▶ **Task to complete**: Using the entries below, write out the line with "Pancoran Mas – Depok 16432", the line with "Paket Usaha Paintball Tippmann", and every line in between, exactly as each is written.

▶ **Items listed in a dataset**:
※
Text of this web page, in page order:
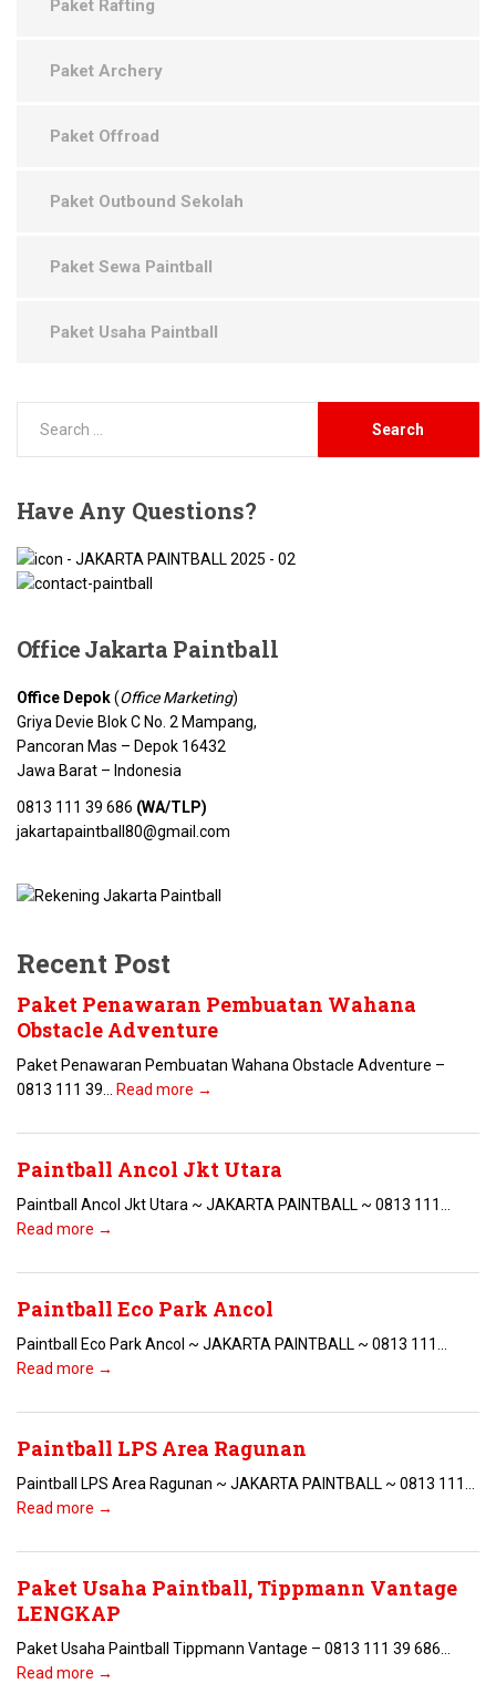
Paket Rafting
Paket Archery
Paket Offroad
Paket Outbound Sekolah
Paket Sewa Paintball
Paket Usaha Paintball
HaveAny Questions?
Office JakartaPaintball
Office Depok(Office Marketing)
Griya Devie Blok C No. 2 Mampang,
Pancoran Mas – Depok 16432
Jawa Barat – Indonesia
0813 111 39 686 (WA/TLP)
jakartapaintball80@gmail.com
Recent Post
Paket Penawaran Pembuatan Wahana
Obstacle Adventure
Paket Penawaran Pembuatan Wahana Obstacle Adventure –
0813 111 39... Read more →
Paintball Ancol Jkt Utara
Paintball Ancol Jkt Utara ~ JAKARTA PAINTBALL ~ 0813 111...
Read more →
Paintball Eco Park Ancol
Paintball Eco Park Ancol ~ JAKARTA PAINTBALL ~ 0813 111...
Read more →
Paintball LPS Area Ragunan
Paintball LPS Area Ragunan ~ JAKARTA PAINTBALL ~ 0813 111...
Read more →
Paket Usaha Paintball, Tippmann Vantage
LENGKAP
Paket Usaha Paintball Tippmann Vantage – 0813 111 39 686...
Read more →
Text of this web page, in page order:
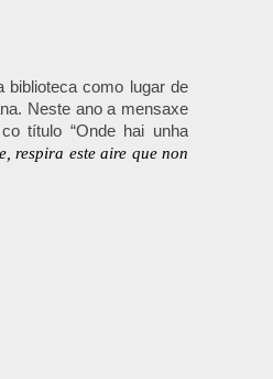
※
▶ **Response area**:
Pancoran Mas – Depok 16432
Jawa Barat – Indonesia
0813 111 39 686 (WA/TLP)
jakartapaintball80@gmail.com
Recent Post
Paket Penawaran Pembuatan Wahana
Obstacle Adventure
Paket Penawaran Pembuatan Wahana Obstacle Adventure –
0813 111 39... Read more →
Paintball Ancol Jkt Utara
Paintball Ancol Jkt Utara ~ JAKARTA PAINTBALL ~ 0813 111...
Read more →
Paintball Eco Park Ancol
Paintball Eco Park Ancol ~ JAKARTA PAINTBALL ~ 0813 111...
Read more →
Paintball LPS Area Ragunan
Paintball LPS Area Ragunan ~ JAKARTA PAINTBALL ~ 0813 111...
Read more →
Paket Usaha Paintball, Tippmann Vantage
LENGKAP
Paket Usaha Paintball Tippmann Vantage – 0813 111 39 686...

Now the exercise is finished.